**Collection entries:**
***

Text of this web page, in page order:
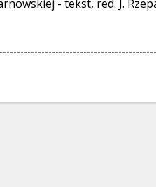
- tekst, red. J.
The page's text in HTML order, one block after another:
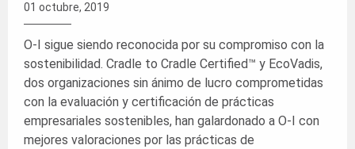
01 octubre, 2019
O-I sigue siendo reconocida por su compromiso con la
sostenibilidad. Cradle to Cradle Certified™ y EcoVadis,
dos organizaciones sin ánimo de lucro comprometidas
con la evaluación y certificación de prácticas
empresariales sostenibles, han galardonado a O-I con
mejores valoraciones por las prácticas de
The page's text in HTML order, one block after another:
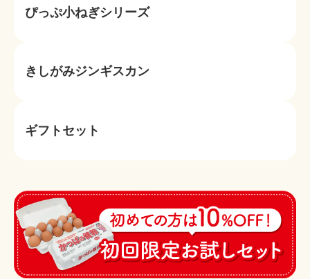
ぴっぷ小ねぎシリーズ
きしがみジンギスカン
ギフトセット
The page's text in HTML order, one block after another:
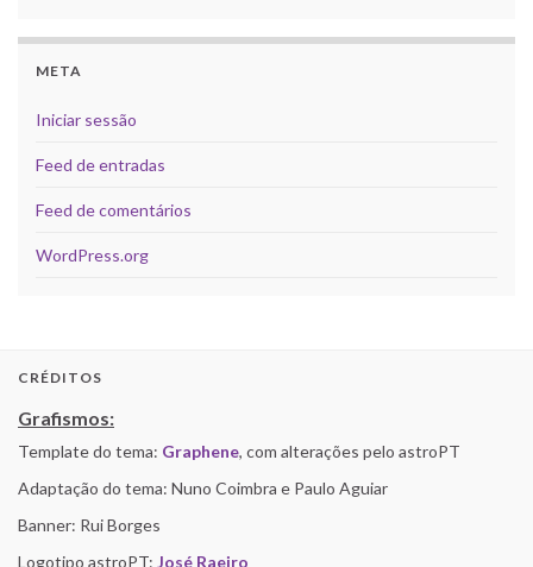
META
Iniciar sessão
Feed de entradas
Feed de comentários
WordPress.org
CRÉDITOS
Grafismos:
Template do tema: Graphene, com alterações pelo astroPT
Adaptação do tema: Nuno Coimbra e Paulo Aguiar
Banner: Rui Borges
Logotipo astroPT: José Raeiro
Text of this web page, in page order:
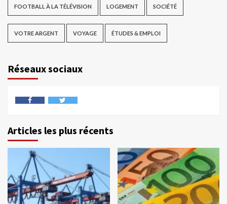
FOOTBALL À LA TÉLÉVISION LOGEMENT SOCIÉTÉ
VOTRE ARGENT VOYAGE ÉTUDES & EMPLOI
Réseaux sociaux
Articles les plus récents
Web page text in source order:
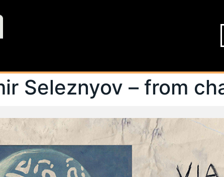
Seleznyov – from
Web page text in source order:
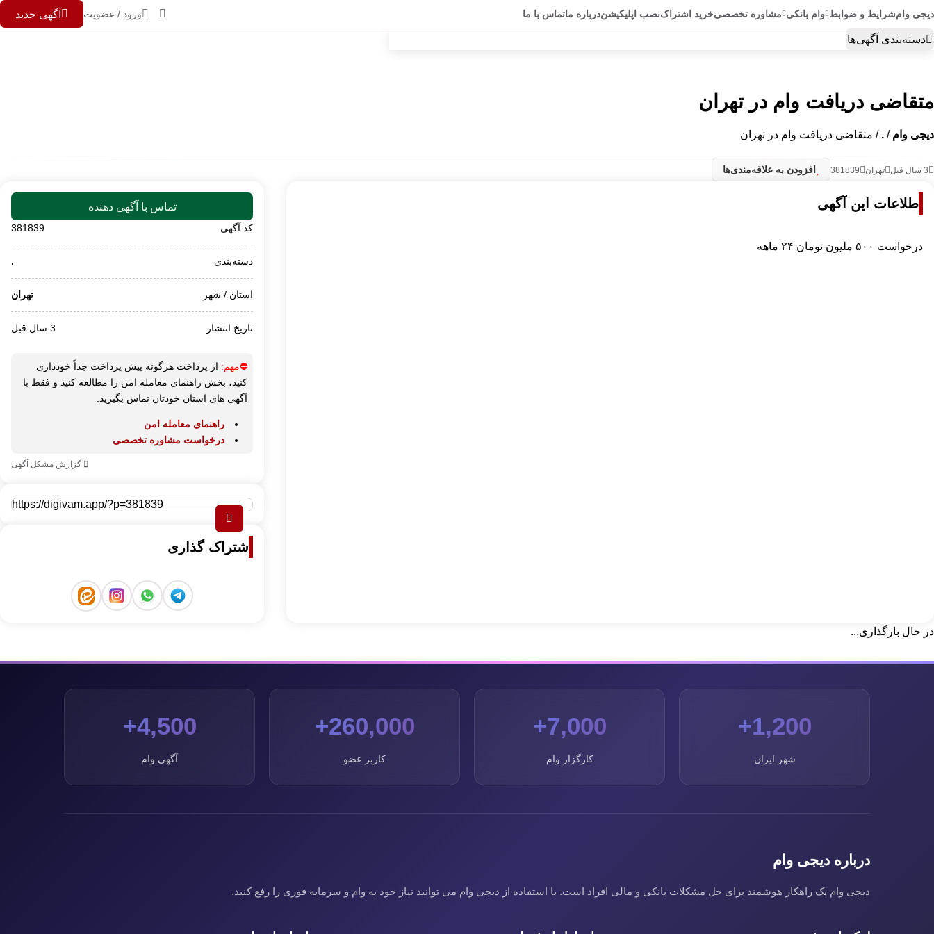
دیجی وامشرایط و ضوابط وام بانکی مشاوره تخصصیخرید اشتراکنصب اپلیکیشندرباره ماتماس با ما ورود / عضویت آگهی جدید
دسته‌بندی آگهی‌ها
متقاضی دریافت وام در تهران
دیجی وام /
. / متقاضی دریافت وام در تهران
3 سال قبل تهران 381839 افزودن به علاقه‌مندی‌ها
اطلاعات این آگهی
درخواست ۵۰۰ ملیون تومان ۲۴ ماهه
تماس با آگهی دهنده
کد آگهی 381839
دسته‌بندی .
استان / شهر تهران
تاریخ انتشار 3 سال قبل
⛔مهم: از پرداخت هرگونه پیش پرداخت جداً خودداری
کنید، بخش راهنمای معامله امن را مطالعه کنید و فقط با
آگهی های استان خودتان تماس بگیرید.
راهنمای معامله امن
درخواست مشاوره تخصصی
گزارش مشکل آگهی
اشتراک گذاری
در حال بارگذاری...
1,200+
شهر ایران
7,000+
کارگزار وام
260,000+
کاربر عضو
4,500+
آگهی وام
درباره دیجی وام
دیجی وام یک راهکار هوشمند برای حل مشکلات بانکی و مالی افراد است. با استفاده از دیجی وام می توانید نیاز خود به وام و سرمایه فوری را رفع کنید.
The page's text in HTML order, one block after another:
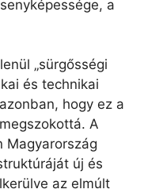
a
„sürgősségi
és technikai
hogy ez a
A
Magyarország
új és
az elmúlt
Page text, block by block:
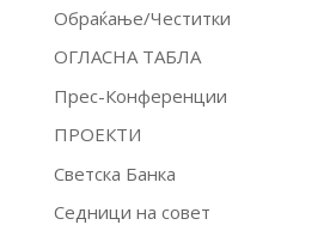
Обраќање/Честитки
ОГЛАСНА ТАБЛА
Прес-Конференции
ПРОЕКТИ
Светска Банка
Седници на совет
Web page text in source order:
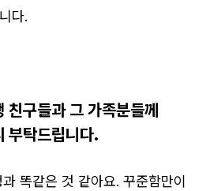
다.
친구들과 그 가족분들께
부탁드립니다.
똑같은 것 같아요. 꾸준함만이

***

**TASK GOAL:**
Each entry is to be returned precisely as it appears, but the pictures are to be dropped.

**ANSWER SECTION:**
Text of this web page, in page order:
- tekst, red. J.
The page's text in HTML order, one block after another:
01 octubre, 2019
O-I sigue siendo reconocida por su compromiso con la
sostenibilidad. Cradle to Cradle Certified™ y EcoVadis,
dos organizaciones sin ánimo de lucro comprometidas
con la evaluación y certificación de prácticas
empresariales sostenibles, han galardonado a O-I con
mejores valoraciones por las prácticas de
The page's text in HTML order, one block after another:
ぴっぷ小ねぎシリーズ
きしがみジンギスカン
ギフトセット
The page's text in HTML order, one block after another:
META
Iniciar sessão
Feed de entradas
Feed de comentários
WordPress.org
CRÉDITOS
Grafismos:
Template do tema: Graphene, com alterações pelo astroPT
Adaptação do tema: Nuno Coimbra e Paulo Aguiar
Banner: Rui Borges
Logotipo astroPT: José Raeiro
Text of this web page, in page order:
FOOTBALL À LA TÉLÉVISION LOGEMENT SOCIÉTÉ
VOTRE ARGENT VOYAGE ÉTUDES & EMPLOI
Réseaux sociaux
Articles les plus récents
Web page text in source order:
Seleznyov – from
Web page text in source order:
دیجی وامشرایط و ضوابط وام بانکی مشاوره تخصصیخرید اشتراکنصب اپلیکیشندرباره ماتماس با ما ورود / عضویت آگهی جدید
دسته‌بندی آگهی‌ها
متقاضی دریافت وام در تهران
دیجی وام /
. / متقاضی دریافت وام در تهران
3 سال قبل تهران 381839 افزودن به علاقه‌مندی‌ها
اطلاعات این آگهی
درخواست ۵۰۰ ملیون تومان ۲۴ ماهه
تماس با آگهی دهنده
کد آگهی 381839
دسته‌بندی .
استان / شهر تهران
تاریخ انتشار 3 سال قبل
⛔مهم: از پرداخت هرگونه پیش پرداخت جداً خودداری
کنید، بخش راهنمای معامله امن را مطالعه کنید و فقط با
آگهی های استان خودتان تماس بگیرید.
راهنمای معامله امن
درخواست مشاوره تخصصی
گزارش مشکل آگهی
اشتراک گذاری
در حال بارگذاری...
1,200+
شهر ایران
7,000+
کارگزار وام
260,000+
کاربر عضو
4,500+
آگهی وام
درباره دیجی وام
دیجی وام یک راهکار هوشمند برای حل مشکلات بانکی و مالی افراد است. با استفاده از دیجی وام می توانید نیاز خود به وام و سرمایه فوری را رفع کنید.
The page's text in HTML order, one block after another:
a
„sürgősségi
és technikai
hogy ez a
A
Magyarország
új és
az elmúlt
Page text, block by block:
Обраќање/Честитки
ОГЛАСНА ТАБЛА
Прес-Конференции
ПРОЕКТИ
Светска Банка
Седници на совет
Web page text in source order:
다.
친구들과 그 가족분들께
부탁드립니다.
똑같은 것 같아요. 꾸준함만이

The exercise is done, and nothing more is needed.